Theoretically, different antiviral like Remdesivir and Lopinavir plus Ritonavir can be efficient in fighting the existing outbreak. However, given the complication of CRS, it would be inappropriate to annul the virus single-handedly with the antiviral without targeting CRS in therapy. The unexpected results due to use of immune-suppressants like corticosteroids remains quite contentious as they don’t improve mortality and further delay viral clearance [11]. Lately there have been also apprehensions that steroids may intensify viral shedding and perhaps spearhead towards a greater mortality rate.

It is now clear that early detection and suitable management of this hyper-inflammation is vital in slashing the death of affected people with COVID-19. Redeployment of approved drugs is also popular as these medicines have established safety reports. Given that elevated concentrations of IL-6 are linked with both SARS-CoV plus SARS CoV-2 infections, a compelling possibility could be aiming the release of IL-6 with Tocilizumab (a recombinant humanized anti-human IL-6R monoclonal antibody of the IgG1 subtype) a prescription that targets the IL-6R (both mIL-6R and sIL-6R) and impedes the action of IL-6. It is approved for patients with rheumatoid arthritis (RA) and severe CRS in CART (Chimeric Antigen Receptor) therapy. This medicine lowers irritation and decelerates the sequence of joint damage in RA. Thus, quantity of IL-6 could be a significant biomarker in categorising infection advancement and assessing criticalness amongst COVID-19 patients. Besides this, there are several potential therapies such as inflammatory cytokine blockers (IL-6, IL-1 and IFN), immune cell depletion and stem cell therapy. It may be exploited in the identification, therapy and supervising the disease progression. The IL-6 blockers can dominate only cis- and trans signalling, whereas IL-6R antagonist can suppress trans presentation along with cis and trans signalling [11]. The antibody-based treatment is high-priced and has a limited range of outcomes. Hydroxychloroquine (or chloroquine), Baricitinib (JAK inhibitor) and Anakinra (IL-1R opponent) were suggested as possible remedies for COVID-19 as well [13].

Plasma therapy has also shown positive results in patients. It involves transferring plasma (having antibodies against virus) from recuperated patients of SARS-CoV-2 infection and may shrink death rate. Considering this, many researchers started pursuing the S protein as vaccine targets as well, including Sputnik-V. Although, reports suggest that humoral immunity may not be life lasting as rapid decay of IgG antibodies against S protein RBD was observed with half-life (t_1/2) close to 36 days [62].

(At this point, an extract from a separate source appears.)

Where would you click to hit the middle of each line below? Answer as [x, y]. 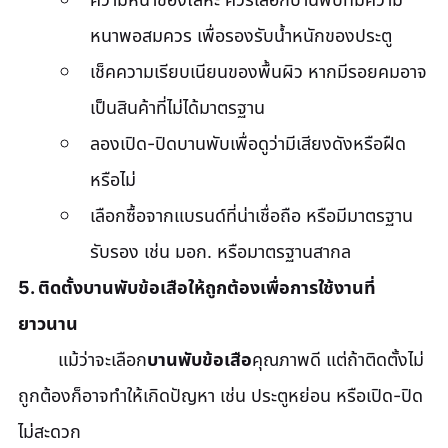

The other treatment option is around the understanding the delay in IFN production, culminating in release of pro-inflammatory cytokines. In China, besides safety precautions, health workers advised to inhale IFNs and this pre-treatment of cells with IFN counteracts development of SARS-CoV-2. It suggests that exogenic IFN may be adequate to overpower virus-mediated deferral of the IFN reaction. This is an indication that early diagnosis and management could be the best option in management of infection.

Funding

R. Pasrija acknowledges University Grant Commission (F.No. 42–647(2013) SR); Department of Science and Technology (SERB/F/4213/2013–14) and Department of Biotechnology IPLS funding (BT/PR4329/INF’22/1444/2011) to Maharshi Dayanand University.

Declaration of Competing Interest

The authors declare that they have no known competing financial interests or personal relationships that could have appeared to influence the work reported in this paper.